What is IMO 2020? It’s the International Maritime Organization’s new ship regulation requiring vessels to use lower-sulfur bunkering fuel. Sulfur has proven to have adverse health and environmental effects, so reducing the amount emitted has been a goal for years. Before 2020, ships were allowed up to 3.5 percent sulfur in their fuel, but that number has now dropped to just .5 percent.
How does maritime fuel law have any bearing on the truck industry? A lot of trucking operations already use low-sulfur diesel, meaning they could be in competition with maritime vessels for fuel supply.
2. Efforts to Improve Driver Safety
The trucking industry has struggled to find drivers for years, and the lack of veteran drivers has led, in part, to a slow but steady rise in crashes. With even more experienced truckers set to retire, those vacancies need to be filled by careful, competent drivers to keep the roads safe.
Government regulation is seeking to increase safety in two different ways:
The first has been around for years: Hours of Service Regulation (HOS). In short, HOS regulate the number of hours a driver can spend behind the wheel, and in what circumstances. Currently, a trucker can drive 11 to 14 hours at a time, provided they’ve been off duty for 10 consecutive hours before that. Expect those rules to change in 2020 due to the updated regulation.
The Federal Motor Carrier Safety Administration (FMCSA) is still deciding on the final changes, but here are some of the common-sense suggestions designed to work in real-world situations:
- Drivers could be allowed to drive an extra two hours in order to avoid adverse conditions.
- Drivers could be able to “pause” their on-duty time to plan around heavy traffic or bad weather.
- Drivers could be allowed to sleep for two periods of seven hours instead of one period of ten.
The second change to safety regulations is a program called the Drug and Alcohol Clearinghouse, which is an online database of Commercial Driver’s License (CDL) drivers. Effective January 2020, the Clearinghouse database records any drug or alcohol violations a driver may have committed. This change combined with the FMCSA requirements for random drug testing are intended for road safety and the well-being of all drivers.

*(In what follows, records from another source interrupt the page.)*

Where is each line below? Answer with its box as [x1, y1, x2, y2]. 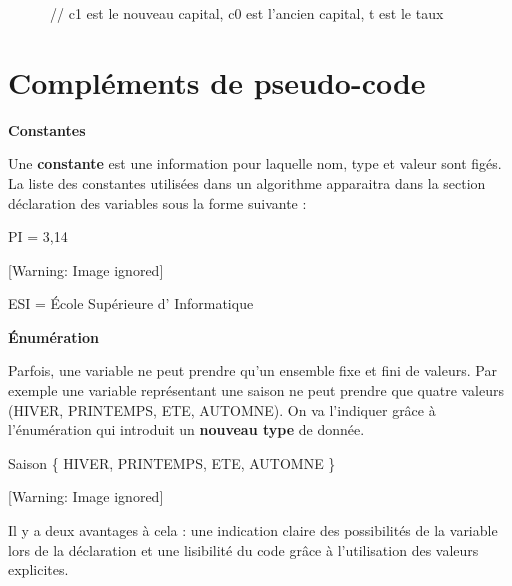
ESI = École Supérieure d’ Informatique [8, 293, 254, 314]
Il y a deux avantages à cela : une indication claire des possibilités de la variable [8, 520, 498, 541]
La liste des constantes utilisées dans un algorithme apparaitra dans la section [8, 172, 486, 193]
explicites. [8, 559, 69, 580]
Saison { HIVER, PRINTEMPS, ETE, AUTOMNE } [8, 452, 336, 473]
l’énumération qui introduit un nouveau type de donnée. [8, 419, 365, 440]
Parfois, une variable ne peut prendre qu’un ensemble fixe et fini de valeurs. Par [8, 360, 497, 381]
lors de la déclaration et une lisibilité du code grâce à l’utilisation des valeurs [8, 539, 479, 560]
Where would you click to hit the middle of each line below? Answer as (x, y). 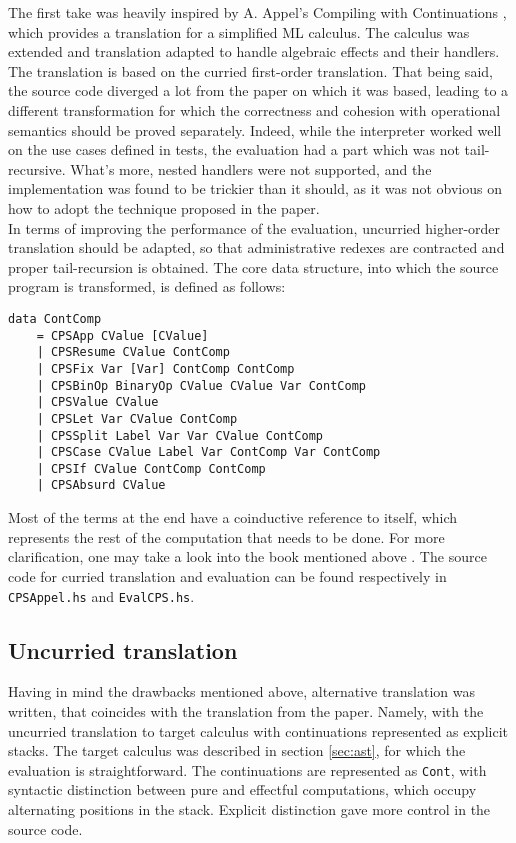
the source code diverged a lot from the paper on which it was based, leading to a (258, 90)
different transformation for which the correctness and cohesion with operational (254, 109)
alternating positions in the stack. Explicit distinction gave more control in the (249, 808)
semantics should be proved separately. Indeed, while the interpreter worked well (255, 129)
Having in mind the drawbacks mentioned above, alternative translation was (242, 691)
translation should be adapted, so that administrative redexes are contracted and (256, 247)
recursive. (37, 168)
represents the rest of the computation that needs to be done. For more (226, 536)
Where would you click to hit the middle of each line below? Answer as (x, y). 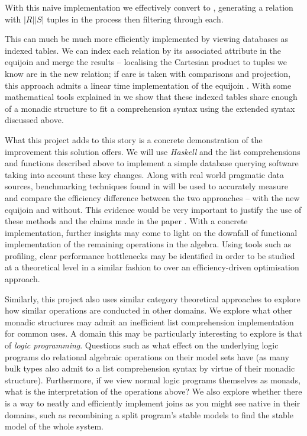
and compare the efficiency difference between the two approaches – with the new (152, 197)
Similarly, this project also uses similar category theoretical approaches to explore (153, 298)
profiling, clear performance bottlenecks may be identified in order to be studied (150, 255)
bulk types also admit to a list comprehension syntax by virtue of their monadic (150, 368)
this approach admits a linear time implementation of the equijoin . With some (148, 85)
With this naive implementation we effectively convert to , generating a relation (149, 7)
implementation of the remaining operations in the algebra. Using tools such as (148, 244)
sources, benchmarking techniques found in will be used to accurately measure (146, 186)
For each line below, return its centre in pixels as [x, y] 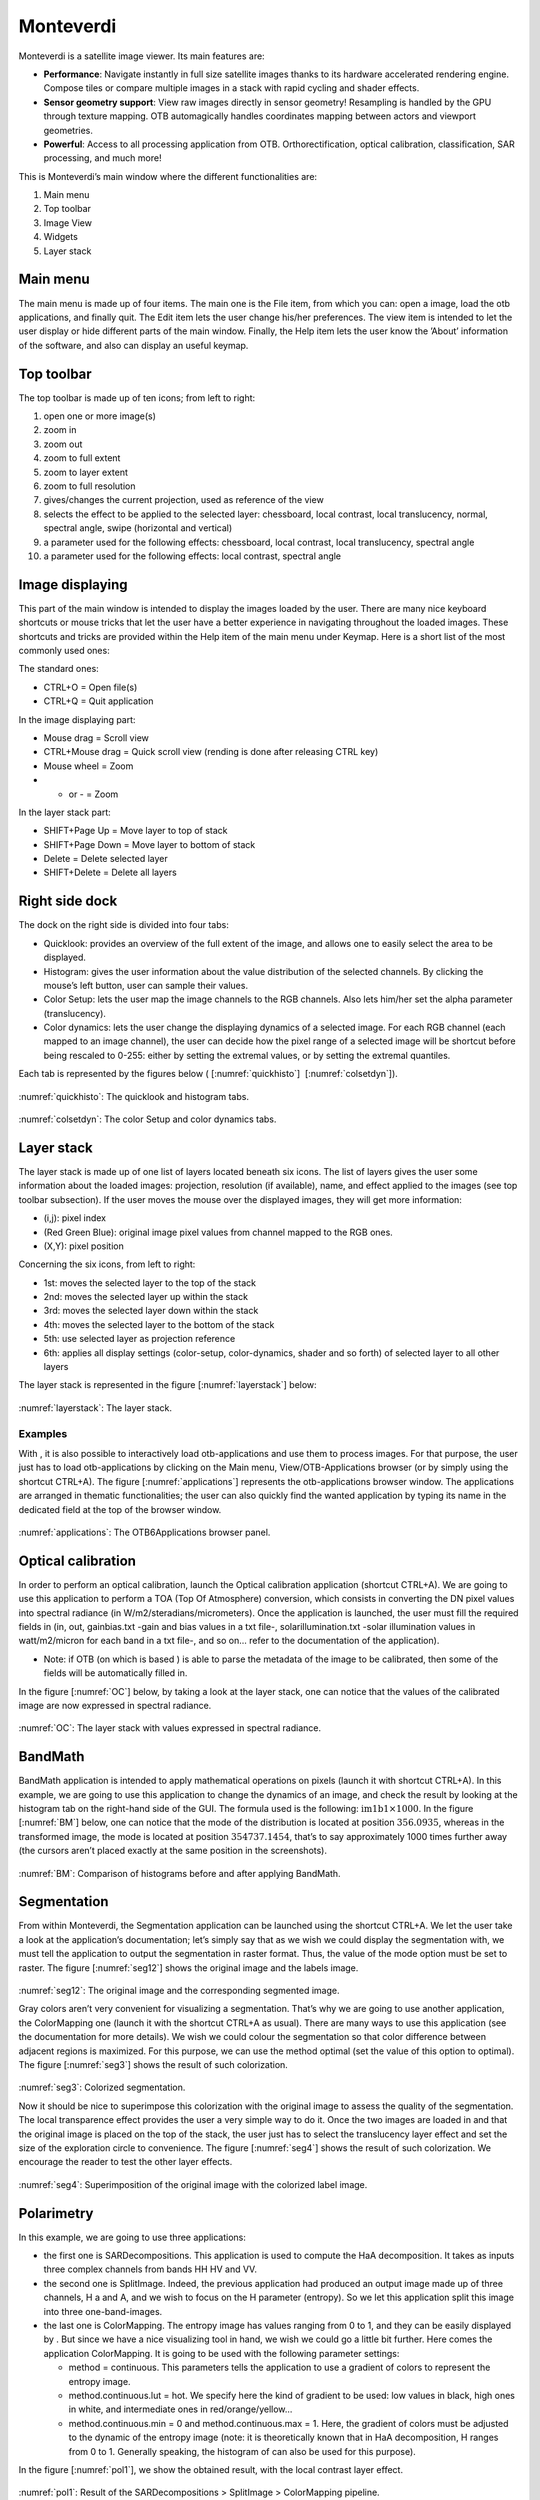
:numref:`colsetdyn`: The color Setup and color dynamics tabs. [147, 1119]
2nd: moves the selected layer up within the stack [146, 1297]
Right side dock [68, 901]
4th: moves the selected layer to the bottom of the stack [159, 1324]
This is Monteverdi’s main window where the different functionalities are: [168, 176]
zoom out [63, 444]
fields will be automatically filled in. [115, 1673]
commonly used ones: [64, 650]
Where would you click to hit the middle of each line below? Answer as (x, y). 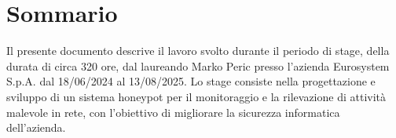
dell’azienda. (36, 127)
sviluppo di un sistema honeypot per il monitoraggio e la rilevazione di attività (196, 96)
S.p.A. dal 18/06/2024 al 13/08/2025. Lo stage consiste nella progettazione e (191, 81)
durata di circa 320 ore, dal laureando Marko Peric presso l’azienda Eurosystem (198, 65)
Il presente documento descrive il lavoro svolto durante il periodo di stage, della (198, 51)
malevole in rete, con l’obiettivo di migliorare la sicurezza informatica (173, 112)
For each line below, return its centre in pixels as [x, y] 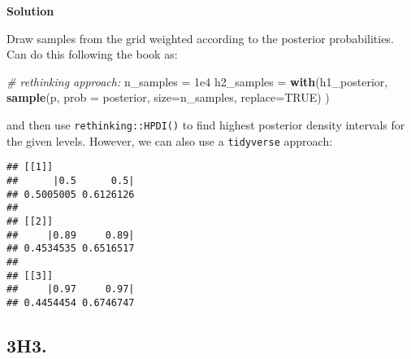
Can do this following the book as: [92, 54]
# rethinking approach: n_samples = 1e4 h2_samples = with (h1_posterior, [197, 81]
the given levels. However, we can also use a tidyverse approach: [170, 140]
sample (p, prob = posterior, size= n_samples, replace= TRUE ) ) [168, 97]
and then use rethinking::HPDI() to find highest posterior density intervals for [206, 124]
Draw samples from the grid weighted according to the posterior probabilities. [200, 38]
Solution [30, 11]
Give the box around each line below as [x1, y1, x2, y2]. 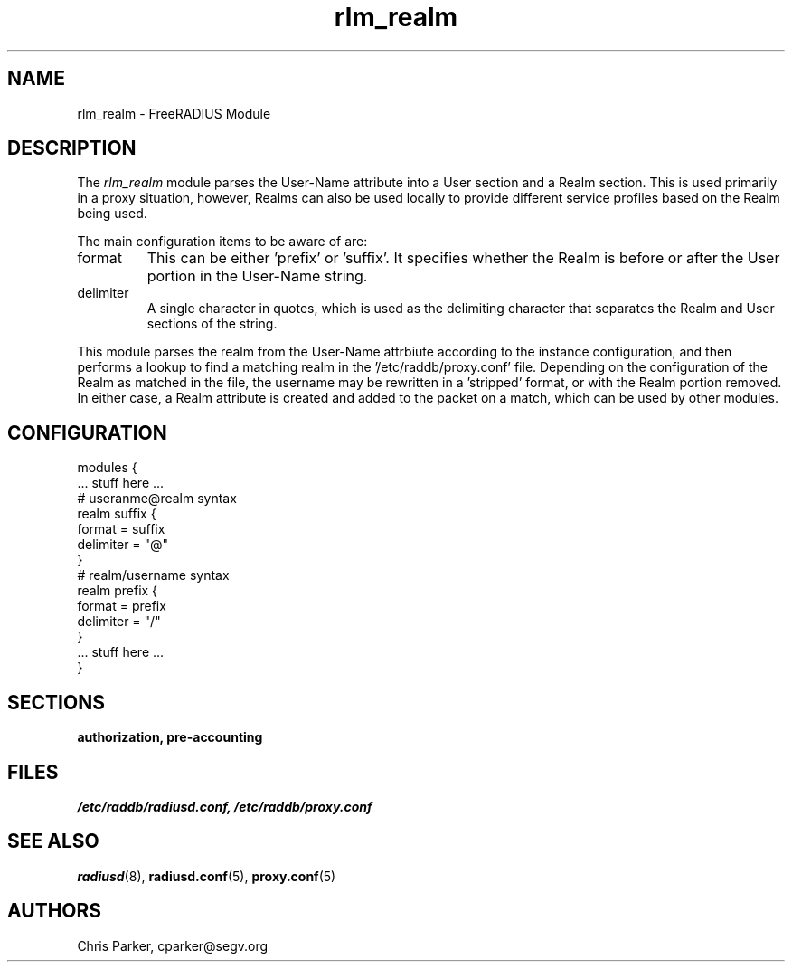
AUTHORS [7, 899, 102, 923]
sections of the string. [146, 316, 278, 332]
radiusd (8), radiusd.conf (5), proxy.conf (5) [77, 868, 336, 884]
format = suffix [77, 521, 165, 537]
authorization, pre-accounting [77, 729, 263, 746]
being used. [77, 205, 147, 222]
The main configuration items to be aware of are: [77, 233, 368, 250]
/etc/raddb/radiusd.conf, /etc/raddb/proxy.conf [77, 798, 372, 814]

3. Driver Shortage and Driver Diversity
The trucking industry has seen a driver shortage for years. Truckers are older on average than other workers, with the median driver age being 46 instead of 41 for other industries, so more and more drivers will be looking to retire in the coming years. With driver shortage already around 50,000, don’t expect to see this need met anytime soon.
On the bright side, the availability of job openings could bring in a younger, more diverse workforce. The numbers show women and Hispanic workers under age 35 are starting to join the trucking industry, along with Millennials and Generation Z. This new workforce is likely to be more technologically savvy than in years past and more willing to embrace new ideas—good news for an industry looking to keep up with the times.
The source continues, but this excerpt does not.